You don’t have to have an artist’s portfolio to take part in an upcoming exhibition at ASU Art Museum.
Local artist Gregory Sale will be the sixth individual to set up a studio inside the gallery as part of ASU Art Museum’s “Social Studies” initiative. The exhibition will bring the creative process into public view and encourages visitors and community members to collaborate directly with artists in the gallery space.
Sale plans to explore the nature of public dialogue about crime, public safety and the corrections system — topics he said evoke strong opinions and emotions in many individuals.
“The viewpoints arise from so many different angles, including the economic vantage point, that these are tough topics to consider openly,” he said.
Sale led a discussion on plans for his upcoming residency at Nelson Fine Arts Center Friday. Sale said the conversation was “both fundamental to finding the center of my investigation and inherently risky because of the subject matter and how I’m attempting to bring focus to the topic.”
Paul Morris, director of ASU’s graduate creative writing program, commented after the talk, “I was impressed, intrigued, disturbed — all good things.”
Sale, who serves as visiting assistant professor of intermedia at ASU, said he isn’t necessarily focused on solving the issues surrounding the corrections system.
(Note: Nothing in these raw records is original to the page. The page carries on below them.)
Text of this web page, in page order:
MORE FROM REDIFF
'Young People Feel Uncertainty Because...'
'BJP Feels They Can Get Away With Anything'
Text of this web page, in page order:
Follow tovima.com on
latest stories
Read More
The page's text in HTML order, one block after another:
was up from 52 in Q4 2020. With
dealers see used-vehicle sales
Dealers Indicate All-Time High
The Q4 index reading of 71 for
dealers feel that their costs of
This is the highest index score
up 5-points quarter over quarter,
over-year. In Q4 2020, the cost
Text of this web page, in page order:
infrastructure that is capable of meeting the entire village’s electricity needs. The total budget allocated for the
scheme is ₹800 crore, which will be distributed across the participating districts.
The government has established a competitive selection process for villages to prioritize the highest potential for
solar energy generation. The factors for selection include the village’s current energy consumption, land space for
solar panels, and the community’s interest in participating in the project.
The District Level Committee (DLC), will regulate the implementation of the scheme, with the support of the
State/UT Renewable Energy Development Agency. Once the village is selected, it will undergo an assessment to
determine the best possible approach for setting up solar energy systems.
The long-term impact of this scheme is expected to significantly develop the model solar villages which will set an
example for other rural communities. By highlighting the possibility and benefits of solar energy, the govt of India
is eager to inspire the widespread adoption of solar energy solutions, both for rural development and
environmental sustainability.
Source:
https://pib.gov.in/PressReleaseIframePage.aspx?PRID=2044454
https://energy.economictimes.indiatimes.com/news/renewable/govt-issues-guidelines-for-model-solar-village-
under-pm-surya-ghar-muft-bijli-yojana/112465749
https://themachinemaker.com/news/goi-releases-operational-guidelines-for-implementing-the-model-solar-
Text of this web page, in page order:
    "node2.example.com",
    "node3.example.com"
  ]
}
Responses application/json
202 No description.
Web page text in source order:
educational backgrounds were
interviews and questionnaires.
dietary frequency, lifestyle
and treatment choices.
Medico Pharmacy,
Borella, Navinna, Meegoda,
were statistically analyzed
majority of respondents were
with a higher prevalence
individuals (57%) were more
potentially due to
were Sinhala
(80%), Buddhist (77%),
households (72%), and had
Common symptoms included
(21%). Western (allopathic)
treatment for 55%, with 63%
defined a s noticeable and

Instead, he seeks to explore the way people often discuss the heated topic and provide an open, safe forum for dialogue.
“Managing the range of voices and perspectives is clearly a diplomatic exercise,” Sale said. “My aim is to reach out to disparate voices and give them all a place.” His working title for the project is “It’s Not Just Black and White.”
How exactly the installation process will play out over the course of Sale’s 15-week residency, which begins Feb. 1, is intentionally open-ended, according to “Social Studies” curator John Spiak.
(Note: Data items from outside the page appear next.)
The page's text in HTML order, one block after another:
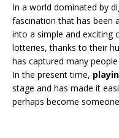
In a world dominated by
fascination that has been
into a simple and exciting
lotteries, thanks to their
has captured many
In the present time,
stage and has made it
perhaps become
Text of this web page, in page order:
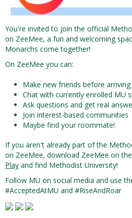
You're invited to join the official
on ZeeMee, a fun and welcoming
Monarchs come together!
On ZeeMee you can:
Make new friends before
Chat with currently enrolled MU
Ask questions and get real
Join interest-based communities
Maybe find your roommate!
If you aren't already part of the
on ZeeMee, download ZeeMee on the
Play and find Methodist University!
Follow MU on social media and use
#AcceptedAtMU and #RiseAndRoar
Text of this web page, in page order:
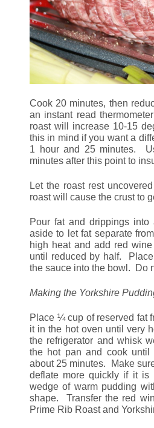
Cook 20 minutes, then
an instant read
roast will increase 10-15
this in mind if you want a
1 hour and 25 minutes.
minutes after this point to
Let the roast rest
roast will cause the crust to
Pour fat and drippings
aside to let fat separate
high heat and add red
until reduced by half.
the sauce into the bowl. Do
Making the Yorkshire
Place ¼ cup of reserved fat
it in the hot oven until very
the refrigerator and whisk
the hot pan and cook until
about 25 minutes. Make
deflate more quickly if it
wedge of warm pudding
shape. Transfer the red
Prime Rib Roast and
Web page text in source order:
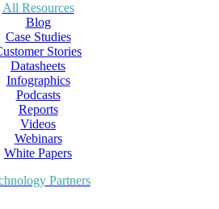
All Resources
Blog
Case Studies
Stories
Datasheets
Infographics
Podcasts
Reports
Videos
Webinars
White Papers
Partners
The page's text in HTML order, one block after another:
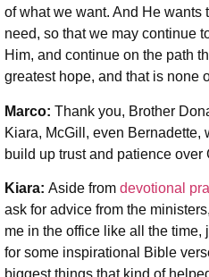
of what we want. And He wants
need, so that we may continue
Him, and continue on the path
greatest hope, and that is none
Marco: Thank you, Brother
Kiara, McGill, even Bernadette,
build up trust and patience over
Kiara: Aside from devotional
ask for advice from the
me in the office like all the time,
for some inspirational Bible
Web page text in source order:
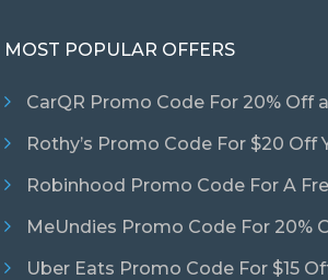
MOST POPULAR OFFERS
CarQR Promo Code For 20% Off
Rothy’s Promo Code For $20 Off
Robinhood Promo Code For A
MeUndies Promo Code For 20%
Uber Eats Promo Code For $15
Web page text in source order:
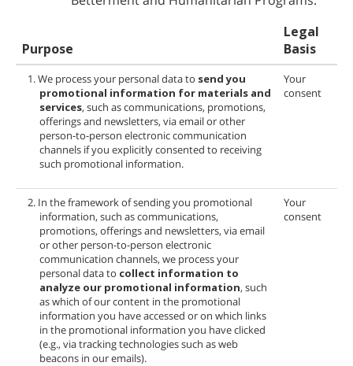
Purpose
Legal
Basis
1. We process your personal data to send you
promotional information for materials and
services, such as communications, promotions,
offerings and newsletters, via email or other
person-to-person electronic communication
channels if you explicitly consented to receiving
such promotional information.
Your
consent
2. In the framework of sending you promotional
information, such as communications,
promotions, offerings and newsletters, via email
or other person-to-person electronic
communication channels, we process your
personal data to collect information to
analyze our promotional information, such
as which of our content in the promotional
information you have accessed or on which links
in the promotional information you have clicked
(e.g., via tracking technologies such as web
beacons in our emails).
Your
consent
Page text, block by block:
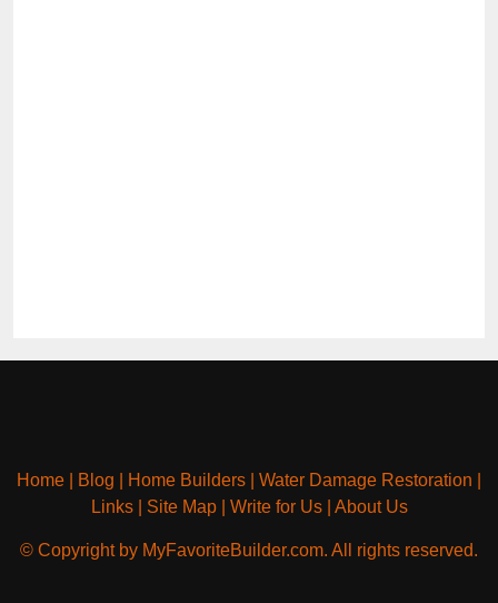
Home Blog Home Builders Water Damage Restoration
Links| Site Map| Write for Us| About Us
© Copyright by MyFavoriteBuilder.com. All rights reserved.
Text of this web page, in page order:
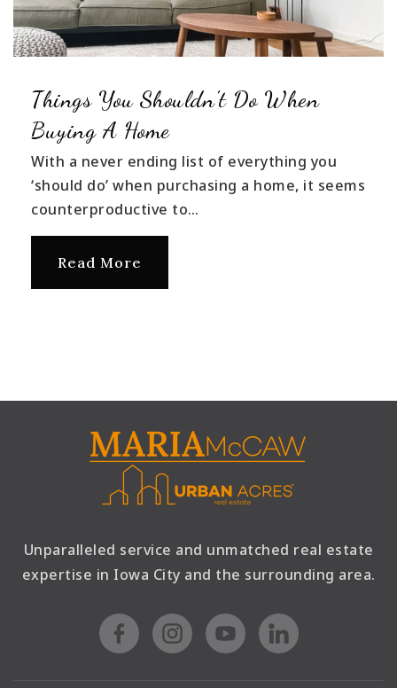
Things You Shouldn't Do When
Buying A Home
With a never ending list of everything you
‘should do’ when purchasing a home, it seems
counterproductive to…
Read More
Unparalleled service and unmatched real estate
expertise in Iowa City and the surrounding area.
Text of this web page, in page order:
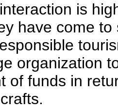
is
have come
organization
of funds in
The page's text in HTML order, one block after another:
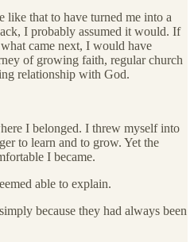
like that to have turned me into a
I probably assumed it would. If
came next, I would have
of growing faith, regular church
relationship with God.
I belonged. I threw myself into
to learn and to grow. Yet the
I became.
able to explain.
because they had always been
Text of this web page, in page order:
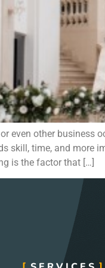
even other business
skill, time, and more
is the factor that […]
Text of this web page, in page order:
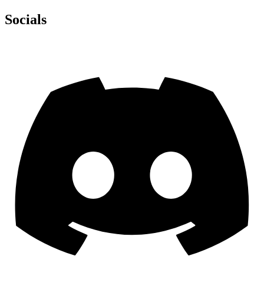
Socials
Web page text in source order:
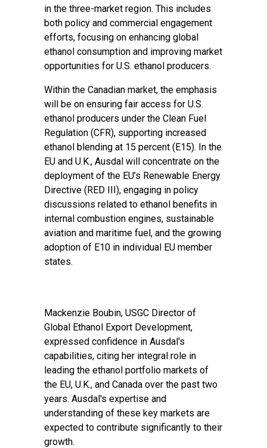
in the three-market region. This includes
both policy and commercial engagement
efforts, focusing on enhancing global
ethanol consumption and improving market
opportunities for U.S. ethanol producers.
Within the Canadian market, the emphasis
will be on ensuring fair access for U.S.
ethanol producers under the Clean Fuel
Regulation (CFR), supporting increased
ethanol blending at 15 percent (E15). In the
EU and U.K., Ausdal will concentrate on the
deployment of the EU’s Renewable Energy
Directive (RED III), engaging in policy
discussions related to ethanol benefits in
internal combustion engines, sustainable
aviation and maritime fuel, and the growing
adoption of E10 in individual EU member
states.
Mackenzie Boubin, USGC Director of
Global Ethanol Export Development,
expressed confidence in Ausdal's
capabilities, citing her integral role in
leading the ethanol portfolio markets of
the EU, U.K., and Canada over the past two
years. Ausdal's expertise and
understanding of these key markets are
expected to contribute significantly to their
growth.
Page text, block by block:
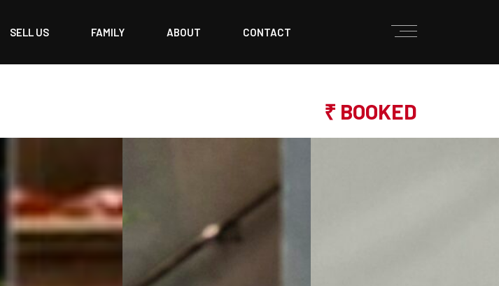
SELL US FAMILY ABOUT CONTACT
₹ BOOKED
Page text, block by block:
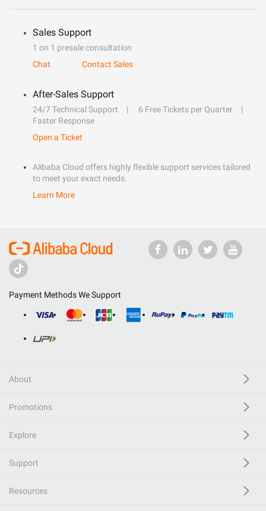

“The project is set up in such a way so as to be dependent on viewer feedback and participation in its formation,” Sale said.
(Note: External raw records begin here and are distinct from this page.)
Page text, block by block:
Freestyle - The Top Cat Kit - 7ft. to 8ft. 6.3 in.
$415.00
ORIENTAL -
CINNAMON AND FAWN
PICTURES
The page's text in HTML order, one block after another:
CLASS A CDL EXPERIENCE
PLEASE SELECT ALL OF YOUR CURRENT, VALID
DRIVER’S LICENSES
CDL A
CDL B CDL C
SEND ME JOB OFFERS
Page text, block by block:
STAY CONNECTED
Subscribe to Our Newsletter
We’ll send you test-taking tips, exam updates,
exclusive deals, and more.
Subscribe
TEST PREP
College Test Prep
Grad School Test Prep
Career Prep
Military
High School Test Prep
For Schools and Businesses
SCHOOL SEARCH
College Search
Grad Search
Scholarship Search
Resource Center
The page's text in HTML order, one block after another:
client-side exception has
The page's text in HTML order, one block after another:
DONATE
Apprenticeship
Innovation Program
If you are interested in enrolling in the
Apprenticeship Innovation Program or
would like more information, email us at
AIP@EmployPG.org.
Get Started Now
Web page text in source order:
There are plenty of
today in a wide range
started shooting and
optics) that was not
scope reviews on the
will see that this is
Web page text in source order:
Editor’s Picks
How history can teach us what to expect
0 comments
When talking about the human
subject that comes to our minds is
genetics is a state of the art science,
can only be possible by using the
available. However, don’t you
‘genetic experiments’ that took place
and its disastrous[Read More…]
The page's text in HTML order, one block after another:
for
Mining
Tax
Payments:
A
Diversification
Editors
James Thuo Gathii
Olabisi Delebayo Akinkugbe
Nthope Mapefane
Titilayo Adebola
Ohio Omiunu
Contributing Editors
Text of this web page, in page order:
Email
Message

Spiak said he’s never sure what the final product will be after these residencies. “I don’t know how it’s going to play out, and that’s what’s exciting about ‘Social Studies,’” he said.
Among the goals Sale has laid out is a partnership with participants of the Maricopa County Sheriff’s Office program, ALPHA, an outpatient drug and alcohol abuse treatment program for inmates licensed by the Arizona Department of Health.
Sale said he is communicating with the MCSO to determine if inmate participation in the gallery space is possible, and how it might play out. Currently, the plan is to include inmates in creating the installation while the museum is closed to the public, he said.
Collaboration with communities has been a common thread in Sale’s past work, and his website describes two-way interaction with his audience as fundamental to his process.
“The work is created, not solely by the artists, but by those who are invited to participate,” Sale said.
Sale is the first local artist to participate in the series, allowing the project to be extended from the usual six-week period to 15 weeks, according to Spiak.
Beginning with an empty gallery, Sale said he plans to invite museum visitors, ASU students from all disciplines, and those involved in the criminal justice system to contribute to the installation and the discussion.
Sale said he is also communicating with families of the incarcerated, formerly incarcerated individuals and justice and corrections system employees about contributing their perspectives to the project.
ASU Art Museum’s public relations specialist Deborah Susser said “Social Studies” is part of the museum’s effort to change the way people perceive museums, from a static building to an interactive venue for developing ideas.
“If we think of the museum as an active cultural contact zone, then we might also think of it as an exciting and appropriate space to do social studies,” said Richard Toon, director of museum studies at ASU’s School of Human Evolution and Social Change.
Sale’s “Social Studies” exhibition opens Feb. 1 at the ASU Art Museum. The opening reception is scheduled for Feb. 18, and the exhibition runs through May 15. “Social Studies” is being funded through the next two years by a grant from the Andy Warhol Foundation for the Visual Arts.